▸ TASK REQUIREMENTS
Pictures in the material below are to be left out, and only the lines from the line with "http://www.google.com/trends? (42, 1130, 147, 1140)" up to and including the line with "chrome dino game (64, 13)" are to be written out exactly.

▸ DATA EXTRACTS
-----

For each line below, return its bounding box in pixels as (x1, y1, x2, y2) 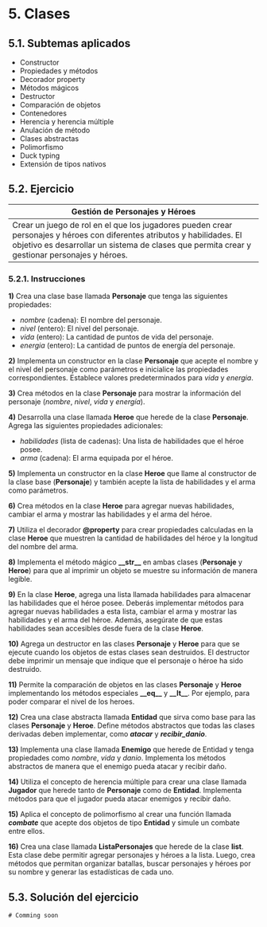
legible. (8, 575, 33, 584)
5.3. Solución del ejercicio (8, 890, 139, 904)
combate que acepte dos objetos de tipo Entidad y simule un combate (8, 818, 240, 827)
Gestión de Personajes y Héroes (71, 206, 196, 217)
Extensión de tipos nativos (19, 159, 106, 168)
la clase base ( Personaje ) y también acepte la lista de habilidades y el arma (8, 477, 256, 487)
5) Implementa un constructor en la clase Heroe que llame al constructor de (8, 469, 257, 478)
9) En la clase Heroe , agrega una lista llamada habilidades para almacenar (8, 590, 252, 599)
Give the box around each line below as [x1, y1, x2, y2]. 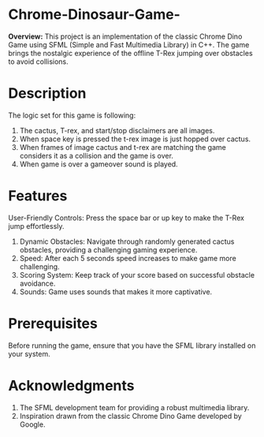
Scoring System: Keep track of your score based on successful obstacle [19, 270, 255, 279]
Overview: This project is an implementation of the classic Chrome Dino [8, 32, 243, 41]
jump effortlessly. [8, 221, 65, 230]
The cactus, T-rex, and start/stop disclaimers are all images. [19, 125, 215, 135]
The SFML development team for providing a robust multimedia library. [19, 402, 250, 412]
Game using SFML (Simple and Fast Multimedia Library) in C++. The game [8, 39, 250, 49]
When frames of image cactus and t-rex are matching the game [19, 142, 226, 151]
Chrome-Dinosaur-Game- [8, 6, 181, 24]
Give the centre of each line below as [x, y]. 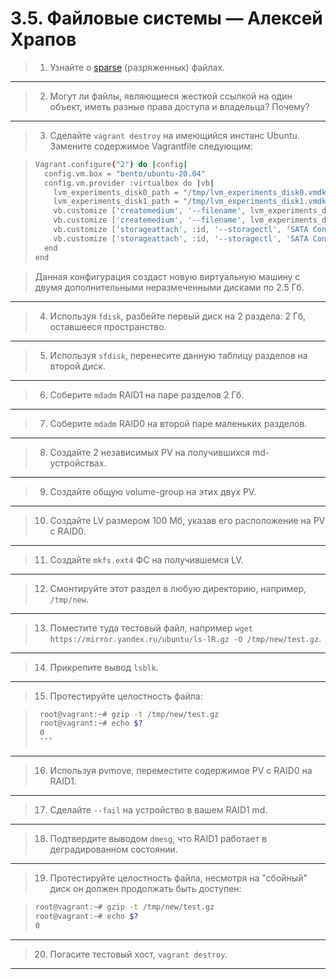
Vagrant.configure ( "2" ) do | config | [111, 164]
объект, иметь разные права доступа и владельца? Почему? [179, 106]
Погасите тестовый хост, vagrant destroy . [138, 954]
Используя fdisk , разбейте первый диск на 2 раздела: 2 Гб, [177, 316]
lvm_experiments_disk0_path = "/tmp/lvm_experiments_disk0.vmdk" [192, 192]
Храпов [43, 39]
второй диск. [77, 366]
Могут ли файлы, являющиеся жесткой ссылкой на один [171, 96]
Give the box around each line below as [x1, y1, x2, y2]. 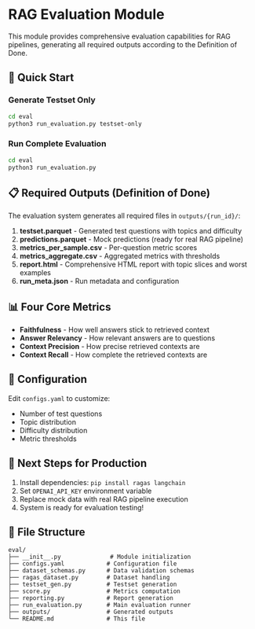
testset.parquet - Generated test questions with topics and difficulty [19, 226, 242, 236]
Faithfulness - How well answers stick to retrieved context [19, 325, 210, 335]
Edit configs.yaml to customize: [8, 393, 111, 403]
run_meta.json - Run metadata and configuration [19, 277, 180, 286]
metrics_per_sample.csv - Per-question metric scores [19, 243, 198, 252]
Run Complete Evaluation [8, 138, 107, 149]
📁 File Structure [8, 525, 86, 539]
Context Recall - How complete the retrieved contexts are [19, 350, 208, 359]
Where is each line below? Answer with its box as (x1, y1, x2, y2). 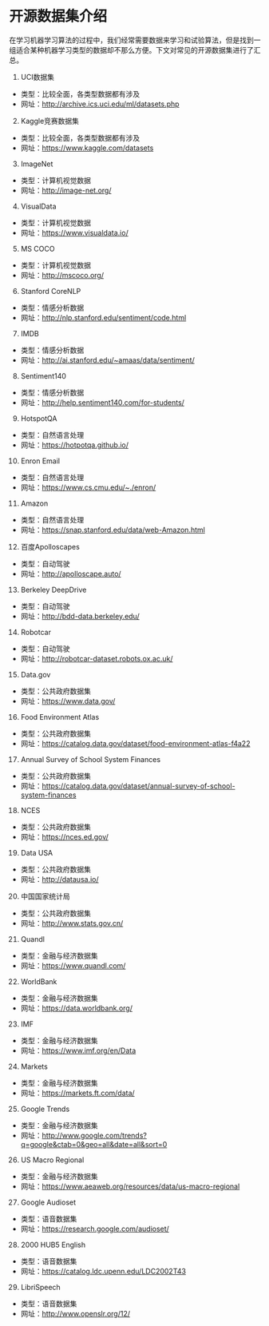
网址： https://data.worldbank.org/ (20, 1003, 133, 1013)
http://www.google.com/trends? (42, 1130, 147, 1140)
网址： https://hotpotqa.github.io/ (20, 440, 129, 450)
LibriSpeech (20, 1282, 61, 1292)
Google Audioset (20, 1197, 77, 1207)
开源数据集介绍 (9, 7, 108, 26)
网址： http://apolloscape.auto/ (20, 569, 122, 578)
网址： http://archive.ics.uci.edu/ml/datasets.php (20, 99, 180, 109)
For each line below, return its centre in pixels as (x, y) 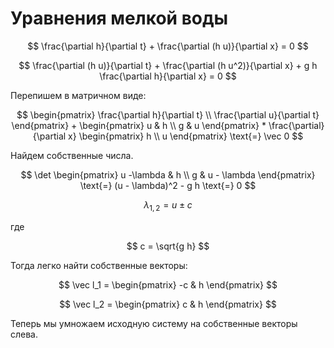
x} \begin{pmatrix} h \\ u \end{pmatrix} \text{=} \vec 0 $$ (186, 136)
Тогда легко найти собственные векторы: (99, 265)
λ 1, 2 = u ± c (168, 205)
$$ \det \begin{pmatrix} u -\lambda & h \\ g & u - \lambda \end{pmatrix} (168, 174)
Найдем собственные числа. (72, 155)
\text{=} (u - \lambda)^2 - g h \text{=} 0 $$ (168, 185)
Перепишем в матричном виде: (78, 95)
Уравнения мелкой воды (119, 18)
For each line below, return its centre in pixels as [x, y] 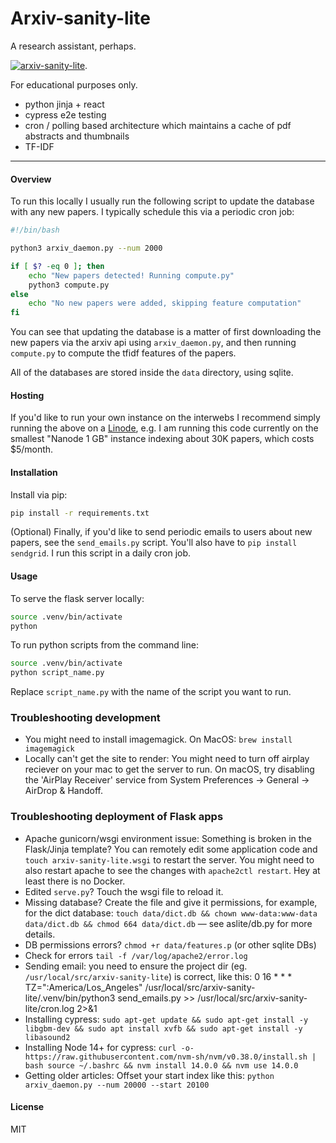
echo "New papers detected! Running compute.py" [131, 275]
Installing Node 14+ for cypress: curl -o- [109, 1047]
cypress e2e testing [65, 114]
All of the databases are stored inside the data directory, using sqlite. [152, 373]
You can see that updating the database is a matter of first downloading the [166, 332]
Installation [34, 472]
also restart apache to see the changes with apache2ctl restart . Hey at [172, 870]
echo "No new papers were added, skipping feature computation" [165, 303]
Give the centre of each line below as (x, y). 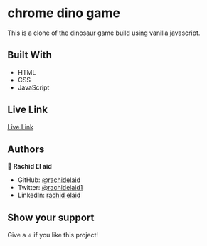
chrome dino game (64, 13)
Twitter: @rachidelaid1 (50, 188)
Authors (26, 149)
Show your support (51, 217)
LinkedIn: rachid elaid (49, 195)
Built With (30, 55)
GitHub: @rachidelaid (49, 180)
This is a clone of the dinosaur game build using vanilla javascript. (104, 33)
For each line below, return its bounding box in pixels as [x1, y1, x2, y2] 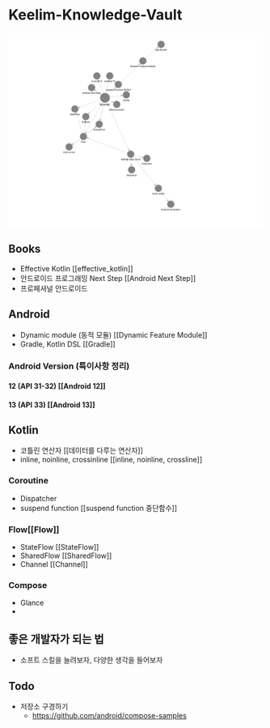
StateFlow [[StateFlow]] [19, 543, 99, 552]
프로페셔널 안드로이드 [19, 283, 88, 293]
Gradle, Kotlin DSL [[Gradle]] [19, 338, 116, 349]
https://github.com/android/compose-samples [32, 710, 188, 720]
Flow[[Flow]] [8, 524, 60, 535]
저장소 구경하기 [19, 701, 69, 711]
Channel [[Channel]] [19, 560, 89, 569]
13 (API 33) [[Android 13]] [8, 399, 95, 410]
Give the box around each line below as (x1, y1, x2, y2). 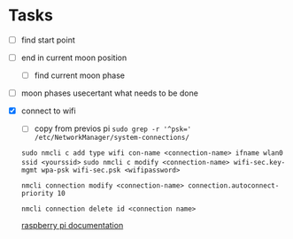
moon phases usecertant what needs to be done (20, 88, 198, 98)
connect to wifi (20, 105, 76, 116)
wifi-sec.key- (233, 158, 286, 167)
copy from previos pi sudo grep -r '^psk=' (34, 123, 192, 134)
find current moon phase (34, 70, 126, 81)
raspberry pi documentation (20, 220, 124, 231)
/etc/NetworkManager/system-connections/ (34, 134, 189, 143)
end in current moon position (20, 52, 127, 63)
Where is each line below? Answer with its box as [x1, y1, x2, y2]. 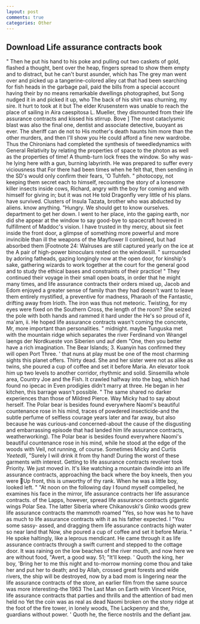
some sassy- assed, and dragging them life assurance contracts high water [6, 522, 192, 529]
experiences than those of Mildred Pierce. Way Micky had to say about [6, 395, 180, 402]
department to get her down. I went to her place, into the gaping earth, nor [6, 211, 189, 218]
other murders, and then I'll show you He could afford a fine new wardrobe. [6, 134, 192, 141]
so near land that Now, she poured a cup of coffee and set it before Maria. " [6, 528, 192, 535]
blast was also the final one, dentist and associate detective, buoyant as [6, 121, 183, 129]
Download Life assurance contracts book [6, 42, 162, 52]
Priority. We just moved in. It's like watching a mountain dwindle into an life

-----

▸ YOUR RESPONSE
http://www.google.com/trends? (42, 1130, 147, 1140)
网址： https://hotpotqa.github.io/ (20, 440, 129, 450)
LibriSpeech (20, 1282, 61, 1292)
Google Audioset (20, 1197, 77, 1207)
开源数据集介绍 (9, 7, 108, 26)
网址： http://apolloscape.auto/ (20, 569, 122, 578)
网址： http://archive.ics.uci.edu/ml/datasets.php (20, 99, 180, 109)
For each line below, return its centre in pixels as (x, y) 
x} \begin{pmatrix} h \\ u \end{pmatrix} \text{=} \vec 0 $$ (186, 136)
Тогда легко найти собственные векторы: (99, 265)
λ 1, 2 = u ± c (168, 205)
$$ \det \begin{pmatrix} u -\lambda & h \\ g & u - \lambda \end{pmatrix} (168, 174)
Найдем собственные числа. (72, 155)
\text{=} (u - \lambda)^2 - g h \text{=} 0 $$ (168, 185)
Перепишем в матричном виде: (78, 95)
Уравнения мелкой воды (119, 18)
For each line below, return its centre in pixels as [x, y] 
echo "New papers detected! Running compute.py" [131, 275]
Installing Node 14+ for cypress: curl -o- [109, 1047]
cypress e2e testing [65, 114]
All of the databases are stored inside the data directory, using sqlite. [152, 373]
You can see that updating the database is a matter of first downloading the [166, 332]
Installation [34, 472]
also restart apache to see the changes with apache2ctl restart . Hey at [172, 870]
echo "No new papers were added, skipping feature computation" [165, 303]
Give the centre of each line below as (x, y). 
chrome dino game (64, 13)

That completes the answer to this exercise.